# [Aim of the task]
Where a picture occurs in the data, omit it, and copy all remaining data exactly.

Saved data entries
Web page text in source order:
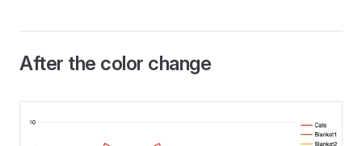
After the color change
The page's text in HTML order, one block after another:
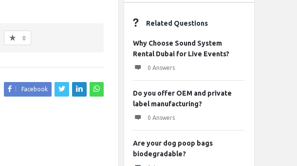
0
Facebook
Related Questions
Why Choose Sound System
Rental Dubai for Live Events?
0 Answers
Do you offer OEM and private
label manufacturing?
0 Answers
Are your dog poop bags
biodegradable?
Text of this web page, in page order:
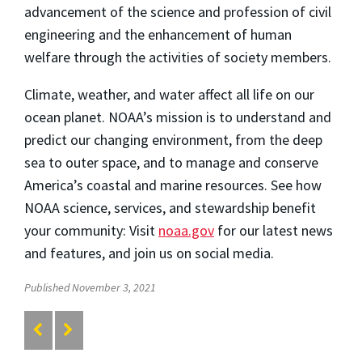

# [Solution for this exercise]
Web page text in source order:
After the color change
The page's text in HTML order, one block after another:
0
Facebook
Related Questions
Why Choose Sound System
Rental Dubai for Live Events?
0 Answers
Do you offer OEM and private
label manufacturing?
0 Answers
Are your dog poop bags
biodegradable?
Text of this web page, in page order:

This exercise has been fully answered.